Ressaltando que falava com base em documentos aos quais se teve acesso após a abertura dos arquivos dos órgãos de segurança, e não em interpretações, Ivan Seixas observou que a visão que se tem repressão é a mais aparente: a tortura, os mortos, os desaparecidos e os torturadores. “O fato é que tivemos no Brasil a atuação de um serviço de repressão absolutamente completo, uma ampla rede que se estendia a todos os cantos da sociedade. Ao mesmo tempo, a ideia que se faz do DOI-Codi é de uma entidade única, restrita às ruas Tutoia em São Paulo e Barão de Mesquita no Rio de Janeiro, quando a rede de repressão era muito maior, monumental.” 

Seixas lembra que dentro de universidades, empresas estatais e autarquias havia redes de espiões, as Divisões de Segurança e Informação (DSIs), ligadas aos ministros das pastas respectivas como Educação, Trabalho, Indústria e Comércio, Minas e Energia. “Essas redes de espiões se reportavam às AESIs (Assessoria Especial de Segurança e Informação), e todos se reportavam a um único órgão central, o SNI [Serviço Nacional de Informações]. Durante anos pensamos que o órgão máximo de repressão era o Estado Maior das Forças Armadas.
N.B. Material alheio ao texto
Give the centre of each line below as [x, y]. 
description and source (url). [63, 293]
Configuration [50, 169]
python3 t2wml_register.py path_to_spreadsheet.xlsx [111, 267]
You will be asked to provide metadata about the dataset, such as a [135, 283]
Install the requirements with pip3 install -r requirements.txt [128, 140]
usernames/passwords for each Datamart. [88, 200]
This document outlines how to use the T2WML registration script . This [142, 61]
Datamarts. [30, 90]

Agora vemos que o Estado Maior, na verdade, se reportava ao SNI, encarregado de parte importante do planejamento da repressão, que por sua vez se reportava apenas ao ditador, o presidente.” 
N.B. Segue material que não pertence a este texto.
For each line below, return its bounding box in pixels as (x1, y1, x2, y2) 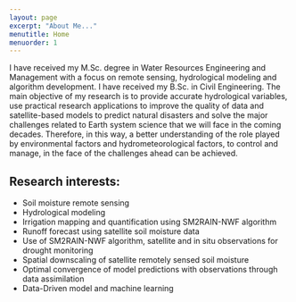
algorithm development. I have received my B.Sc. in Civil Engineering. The (9, 81, 281, 92)
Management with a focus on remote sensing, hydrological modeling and (9, 72, 277, 83)
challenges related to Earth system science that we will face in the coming (9, 120, 282, 130)
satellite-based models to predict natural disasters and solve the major (9, 110, 268, 121)
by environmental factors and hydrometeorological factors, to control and (9, 138, 279, 149)
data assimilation (21, 273, 85, 284)
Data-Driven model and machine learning (21, 283, 174, 294)
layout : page (9, 13, 58, 22)
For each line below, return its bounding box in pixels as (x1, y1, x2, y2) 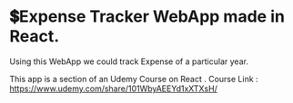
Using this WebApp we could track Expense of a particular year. (9, 56, 248, 67)
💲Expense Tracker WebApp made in (9, 6, 285, 27)
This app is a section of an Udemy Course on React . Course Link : (9, 73, 258, 84)
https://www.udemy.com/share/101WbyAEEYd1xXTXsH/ (9, 83, 218, 94)
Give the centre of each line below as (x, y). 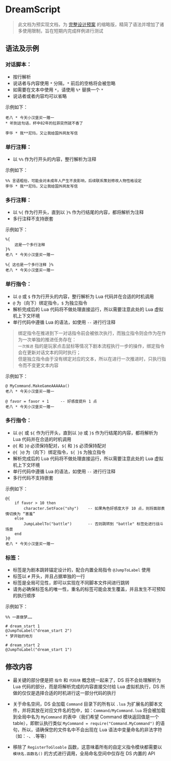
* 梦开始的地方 (19, 636)
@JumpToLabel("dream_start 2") (39, 631)
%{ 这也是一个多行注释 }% (29, 265)
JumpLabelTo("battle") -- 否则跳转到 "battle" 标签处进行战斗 (94, 524)
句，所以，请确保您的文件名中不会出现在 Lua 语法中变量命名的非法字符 (87, 730)
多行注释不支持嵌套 (33, 219)
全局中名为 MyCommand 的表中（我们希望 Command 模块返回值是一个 (88, 717)
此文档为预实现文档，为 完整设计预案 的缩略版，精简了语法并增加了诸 (91, 24)
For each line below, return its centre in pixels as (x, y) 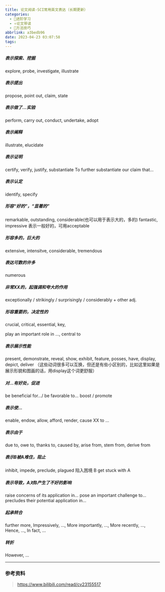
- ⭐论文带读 (20, 23)
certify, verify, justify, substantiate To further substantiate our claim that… (79, 169)
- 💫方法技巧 (20, 28)
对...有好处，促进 (23, 383)
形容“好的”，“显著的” (27, 206)
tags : (11, 42)
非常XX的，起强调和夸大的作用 (36, 287)
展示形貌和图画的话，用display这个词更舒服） (51, 371)

O que Ivan Seixas procurou mostrar é que os “porões da ditadura”, que tanto fizeram parte do nosso imaginário, não existiram. “Não havia nada escondido, que fugisse ao controle da ditadura. O ditador sabia o que acontecia e determinava com o seu staff o que a repressão deveria fazer. Exatamente hoje [dia 20], o jornal O Dia, do Rio, publicou uma entrevista com o coronel Paulo Malhães, do Centro de Informações do Exército (CIE). Ele conta que o corpo do deputado Rubens Paiva foi enterrado no Alto da Boa Vista e depois retirado, devido ao risco de ficar exposto pela obra de uma avenida, para ser escondido sob a areia da praia do Recreio dos Bandeirantes. Até que o  Ministério do Exército ordenou que se livrassem do corpo para nunca mais ser encontrado. Coube a Malhães, com uma equipe de vinte soldados, localizar a ossada, que seria colocada dentro de uma lona jogada em alto mar. Ou seja, não havia ‘porões da ditadura’, havia uma grande rede com um comando central.”